I just left New Orleans. I just robbed the CBS there on the outskirts. Stuck my blade right in the man’s face and told him to give me everything. No, I didn’t kill him. I just put the fear of God in him instead. Under my arm, as I left the store was a crate of Miller Lite, two bottles of hooch—one of which is now half empty—and two packs of Marlborough Reds. Not to mention $259. Yep, it’s gonna be one wild night. I stole one of them dictaphones that you see on detective shows too. A little hand-held tape recorder thing. That’s what I’m speaking into right now. Treat this recording as a confession, a diary, an acknowledgement of my existence, or whatever you choose. It doesn’t really matter to me. By dawn, I won’t be here anyway. And I’ll tell you why…
That asshole boss of mine called me into his office just before clocking out on a Friday. And you know what? He fired me right there. Can you believe that? Thirty years I’d been with that company. Thirty years of my life given to them and some slick little bastard in a tie calls me in and fires me without severance on a Friday afternoon. He said I was ‘underperforming’. That’s the word he used. I hate that kind of talk. That’s one of them buzz-words that carries a lot of weight but doesn’t actually mean anything. Twenty years my younger and he fires me. No talk, no warnings, just a cold cut. The little bastard probably can’t even tie his shoelace and he’s got more money than the entire floor I worked on.

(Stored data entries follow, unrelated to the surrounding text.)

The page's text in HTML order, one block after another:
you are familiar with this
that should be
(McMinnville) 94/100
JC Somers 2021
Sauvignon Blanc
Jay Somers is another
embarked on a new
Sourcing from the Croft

I went to Brown. I worked in finance my entire life. And he treated me like I never meant nothing. But I tell you what does mean something. I stole his car. A suave little Mercedes with a convertible roof. That’ll teach him.

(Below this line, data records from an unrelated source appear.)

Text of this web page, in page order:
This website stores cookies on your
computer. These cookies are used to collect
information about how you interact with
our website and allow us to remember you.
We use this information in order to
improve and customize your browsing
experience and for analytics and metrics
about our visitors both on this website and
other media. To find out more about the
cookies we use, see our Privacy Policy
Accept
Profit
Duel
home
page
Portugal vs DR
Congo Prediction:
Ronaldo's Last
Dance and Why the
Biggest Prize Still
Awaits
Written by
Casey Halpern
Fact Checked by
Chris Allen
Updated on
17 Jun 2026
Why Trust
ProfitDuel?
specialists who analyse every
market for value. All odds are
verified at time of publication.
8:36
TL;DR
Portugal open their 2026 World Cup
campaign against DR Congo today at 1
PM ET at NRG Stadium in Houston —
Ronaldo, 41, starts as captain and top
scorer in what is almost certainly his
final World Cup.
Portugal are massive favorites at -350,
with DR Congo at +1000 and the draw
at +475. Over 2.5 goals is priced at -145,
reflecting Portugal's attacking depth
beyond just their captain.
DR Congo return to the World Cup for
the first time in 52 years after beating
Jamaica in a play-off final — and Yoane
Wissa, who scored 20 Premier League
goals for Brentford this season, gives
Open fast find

Why? Because I just don’t give a crap anymore. I’ve been nothing but a good person my whole life, and where has it gotten me? Just another divorced fifty-year-old bum whose kids won’t even pick up the phone to him anymore. Well, tonight cowboy, it ends. I’m going off the edge; out with a bang. I’m heading to Lafayette, and I’m gonna kill that slick little prick. On the passenger seat is my Remington 870 shotgun, and two Colt 1911s. He deserves it. That’s what I think. People like him get to do what they want and the rest of us suffer in silence. The world is on a diagonal now, but tonight, I’m the balancing point.”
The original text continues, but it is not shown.